(Exercise prompt)
Read the entries below and pull out each line with the string "plastic".

(Stored items)
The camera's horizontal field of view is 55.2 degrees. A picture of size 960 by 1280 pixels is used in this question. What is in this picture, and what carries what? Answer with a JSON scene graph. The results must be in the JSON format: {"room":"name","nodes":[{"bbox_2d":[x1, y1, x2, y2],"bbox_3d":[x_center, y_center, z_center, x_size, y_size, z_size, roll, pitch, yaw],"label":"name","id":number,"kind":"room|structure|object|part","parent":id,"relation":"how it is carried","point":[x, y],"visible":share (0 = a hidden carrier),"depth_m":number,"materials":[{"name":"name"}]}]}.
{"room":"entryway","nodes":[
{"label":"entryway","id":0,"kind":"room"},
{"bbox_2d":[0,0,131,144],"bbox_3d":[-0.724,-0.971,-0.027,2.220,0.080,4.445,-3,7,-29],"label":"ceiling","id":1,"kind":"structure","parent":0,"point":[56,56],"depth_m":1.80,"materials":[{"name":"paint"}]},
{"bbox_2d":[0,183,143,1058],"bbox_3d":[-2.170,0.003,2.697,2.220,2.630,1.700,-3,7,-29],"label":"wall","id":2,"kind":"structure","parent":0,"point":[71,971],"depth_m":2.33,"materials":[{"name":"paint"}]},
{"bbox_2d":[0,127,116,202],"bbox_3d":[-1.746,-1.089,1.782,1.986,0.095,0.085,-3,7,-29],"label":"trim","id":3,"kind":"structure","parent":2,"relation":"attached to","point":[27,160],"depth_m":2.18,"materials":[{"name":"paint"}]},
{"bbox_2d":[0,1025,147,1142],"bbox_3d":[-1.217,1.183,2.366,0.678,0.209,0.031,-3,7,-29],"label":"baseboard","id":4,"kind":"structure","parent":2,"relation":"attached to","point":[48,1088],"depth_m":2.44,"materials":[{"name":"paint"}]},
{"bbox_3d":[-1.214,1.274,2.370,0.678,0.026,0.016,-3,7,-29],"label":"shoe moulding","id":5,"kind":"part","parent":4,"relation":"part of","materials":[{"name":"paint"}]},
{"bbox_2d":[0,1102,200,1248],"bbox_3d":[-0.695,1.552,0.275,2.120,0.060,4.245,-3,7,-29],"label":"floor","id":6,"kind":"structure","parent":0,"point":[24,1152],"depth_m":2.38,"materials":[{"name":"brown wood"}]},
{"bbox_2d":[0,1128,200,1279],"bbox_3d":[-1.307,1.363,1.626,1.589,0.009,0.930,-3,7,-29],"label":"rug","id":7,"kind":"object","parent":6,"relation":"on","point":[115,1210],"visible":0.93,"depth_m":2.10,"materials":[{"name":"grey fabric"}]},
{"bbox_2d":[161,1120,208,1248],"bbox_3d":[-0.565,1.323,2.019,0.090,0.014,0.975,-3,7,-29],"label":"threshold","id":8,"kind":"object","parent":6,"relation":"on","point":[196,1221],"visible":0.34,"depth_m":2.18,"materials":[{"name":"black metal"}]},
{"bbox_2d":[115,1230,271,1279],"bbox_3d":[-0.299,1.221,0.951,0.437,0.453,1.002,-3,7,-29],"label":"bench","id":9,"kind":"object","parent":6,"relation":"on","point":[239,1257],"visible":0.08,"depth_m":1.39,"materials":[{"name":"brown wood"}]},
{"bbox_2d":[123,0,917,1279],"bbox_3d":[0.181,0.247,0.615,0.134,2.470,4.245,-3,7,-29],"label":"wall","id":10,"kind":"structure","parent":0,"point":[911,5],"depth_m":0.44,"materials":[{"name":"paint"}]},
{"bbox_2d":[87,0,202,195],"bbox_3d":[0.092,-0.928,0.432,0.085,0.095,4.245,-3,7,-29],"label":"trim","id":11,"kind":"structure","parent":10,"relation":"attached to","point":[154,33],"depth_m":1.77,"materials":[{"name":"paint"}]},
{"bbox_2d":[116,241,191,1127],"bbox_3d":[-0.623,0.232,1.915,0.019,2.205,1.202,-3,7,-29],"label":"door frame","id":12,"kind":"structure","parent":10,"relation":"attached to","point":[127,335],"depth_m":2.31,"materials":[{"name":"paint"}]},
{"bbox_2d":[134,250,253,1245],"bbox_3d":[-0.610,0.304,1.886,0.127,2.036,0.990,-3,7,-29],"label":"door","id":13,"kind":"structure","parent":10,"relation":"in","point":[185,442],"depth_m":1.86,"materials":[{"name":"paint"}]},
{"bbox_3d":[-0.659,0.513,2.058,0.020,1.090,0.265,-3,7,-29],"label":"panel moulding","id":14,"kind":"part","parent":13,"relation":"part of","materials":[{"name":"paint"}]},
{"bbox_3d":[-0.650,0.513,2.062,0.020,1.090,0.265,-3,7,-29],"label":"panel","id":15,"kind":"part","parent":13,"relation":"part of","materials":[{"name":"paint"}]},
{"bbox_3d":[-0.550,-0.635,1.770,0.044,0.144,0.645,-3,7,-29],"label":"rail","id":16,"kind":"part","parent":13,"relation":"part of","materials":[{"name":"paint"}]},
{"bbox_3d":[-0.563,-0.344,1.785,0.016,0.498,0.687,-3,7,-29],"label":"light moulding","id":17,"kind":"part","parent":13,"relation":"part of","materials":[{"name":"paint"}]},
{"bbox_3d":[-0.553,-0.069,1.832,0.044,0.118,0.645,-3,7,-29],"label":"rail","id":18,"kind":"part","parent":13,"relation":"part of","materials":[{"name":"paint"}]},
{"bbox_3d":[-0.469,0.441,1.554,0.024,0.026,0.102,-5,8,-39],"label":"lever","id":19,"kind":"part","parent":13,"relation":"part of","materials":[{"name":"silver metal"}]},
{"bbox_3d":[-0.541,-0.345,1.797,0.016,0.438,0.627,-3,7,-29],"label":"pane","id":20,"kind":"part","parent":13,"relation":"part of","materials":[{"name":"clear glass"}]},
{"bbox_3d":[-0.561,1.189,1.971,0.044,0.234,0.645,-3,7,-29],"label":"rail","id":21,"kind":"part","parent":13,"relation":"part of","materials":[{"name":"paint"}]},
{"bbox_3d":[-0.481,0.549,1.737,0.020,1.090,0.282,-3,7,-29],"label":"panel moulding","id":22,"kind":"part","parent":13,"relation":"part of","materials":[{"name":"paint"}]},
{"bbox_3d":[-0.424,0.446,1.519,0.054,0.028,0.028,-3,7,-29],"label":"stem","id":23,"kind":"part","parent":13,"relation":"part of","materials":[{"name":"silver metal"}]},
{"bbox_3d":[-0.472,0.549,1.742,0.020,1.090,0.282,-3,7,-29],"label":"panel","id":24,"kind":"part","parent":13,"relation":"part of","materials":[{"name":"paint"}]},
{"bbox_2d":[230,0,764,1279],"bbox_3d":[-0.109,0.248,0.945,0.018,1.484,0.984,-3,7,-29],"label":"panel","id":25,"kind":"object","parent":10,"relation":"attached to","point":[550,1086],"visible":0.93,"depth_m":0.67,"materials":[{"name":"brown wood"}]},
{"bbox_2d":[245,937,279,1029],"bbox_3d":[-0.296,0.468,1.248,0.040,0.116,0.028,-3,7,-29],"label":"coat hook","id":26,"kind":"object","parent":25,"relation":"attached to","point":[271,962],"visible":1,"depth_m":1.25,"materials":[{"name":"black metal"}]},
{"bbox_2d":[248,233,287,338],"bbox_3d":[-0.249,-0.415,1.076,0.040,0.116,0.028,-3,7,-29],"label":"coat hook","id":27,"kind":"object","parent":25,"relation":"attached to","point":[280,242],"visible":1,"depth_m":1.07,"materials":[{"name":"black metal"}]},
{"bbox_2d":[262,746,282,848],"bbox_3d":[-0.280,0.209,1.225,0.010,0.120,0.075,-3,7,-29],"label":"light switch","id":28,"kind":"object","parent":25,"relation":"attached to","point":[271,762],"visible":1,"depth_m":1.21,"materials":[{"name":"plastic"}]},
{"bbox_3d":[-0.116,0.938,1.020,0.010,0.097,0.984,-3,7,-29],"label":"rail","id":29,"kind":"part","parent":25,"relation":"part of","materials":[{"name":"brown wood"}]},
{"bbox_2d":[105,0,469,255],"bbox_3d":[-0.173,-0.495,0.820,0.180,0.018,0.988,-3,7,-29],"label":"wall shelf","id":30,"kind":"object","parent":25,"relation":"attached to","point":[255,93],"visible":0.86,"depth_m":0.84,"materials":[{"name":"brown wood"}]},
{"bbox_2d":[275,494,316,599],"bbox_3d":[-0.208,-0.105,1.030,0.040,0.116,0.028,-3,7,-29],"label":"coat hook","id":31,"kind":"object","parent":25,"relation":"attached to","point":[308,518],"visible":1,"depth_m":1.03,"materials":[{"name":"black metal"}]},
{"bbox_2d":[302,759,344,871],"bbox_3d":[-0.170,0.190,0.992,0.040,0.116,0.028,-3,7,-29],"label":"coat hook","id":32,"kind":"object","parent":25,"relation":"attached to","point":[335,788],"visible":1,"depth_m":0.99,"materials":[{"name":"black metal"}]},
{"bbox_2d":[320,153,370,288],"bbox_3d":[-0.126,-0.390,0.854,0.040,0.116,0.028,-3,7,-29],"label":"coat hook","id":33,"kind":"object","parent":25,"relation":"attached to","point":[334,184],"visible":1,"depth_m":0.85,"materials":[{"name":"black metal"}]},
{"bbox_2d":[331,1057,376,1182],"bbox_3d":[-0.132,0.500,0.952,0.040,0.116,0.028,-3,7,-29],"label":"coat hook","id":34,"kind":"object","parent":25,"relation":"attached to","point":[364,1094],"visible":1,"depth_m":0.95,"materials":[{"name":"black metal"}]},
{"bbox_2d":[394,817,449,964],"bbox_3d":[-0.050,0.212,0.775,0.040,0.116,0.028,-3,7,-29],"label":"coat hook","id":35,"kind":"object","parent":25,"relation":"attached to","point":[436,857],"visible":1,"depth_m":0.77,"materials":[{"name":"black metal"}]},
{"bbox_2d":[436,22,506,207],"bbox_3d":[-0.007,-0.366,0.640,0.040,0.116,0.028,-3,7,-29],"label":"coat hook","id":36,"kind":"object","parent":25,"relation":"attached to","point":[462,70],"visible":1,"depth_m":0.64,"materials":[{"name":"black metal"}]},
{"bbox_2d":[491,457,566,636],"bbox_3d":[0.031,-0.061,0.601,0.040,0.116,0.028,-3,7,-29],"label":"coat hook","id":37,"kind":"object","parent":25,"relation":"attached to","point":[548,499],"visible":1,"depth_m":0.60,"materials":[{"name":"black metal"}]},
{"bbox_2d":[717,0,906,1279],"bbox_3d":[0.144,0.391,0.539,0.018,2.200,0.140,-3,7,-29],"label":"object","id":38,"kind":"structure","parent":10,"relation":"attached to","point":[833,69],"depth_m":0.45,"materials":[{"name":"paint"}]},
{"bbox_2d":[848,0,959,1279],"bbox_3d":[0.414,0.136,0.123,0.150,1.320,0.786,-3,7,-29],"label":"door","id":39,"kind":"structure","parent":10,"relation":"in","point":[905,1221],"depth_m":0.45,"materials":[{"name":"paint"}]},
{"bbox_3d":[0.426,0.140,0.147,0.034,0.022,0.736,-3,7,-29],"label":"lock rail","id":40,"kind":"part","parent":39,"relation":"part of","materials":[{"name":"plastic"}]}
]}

(Solution for this problem)
{"bbox_2d":[262,746,282,848],"bbox_3d":[-0.280,0.209,1.225,0.010,0.120,0.075,-3,7,-29],"label":"light switch","id":28,"kind":"object","parent":25,"relation":"attached to","point":[271,762],"visible":1,"depth_m":1.21,"materials":[{"name":"plastic"}]},
{"bbox_3d":[0.426,0.140,0.147,0.034,0.022,0.736,-3,7,-29],"label":"lock rail","id":40,"kind":"part","parent":39,"relation":"part of","materials":[{"name":"plastic"}]}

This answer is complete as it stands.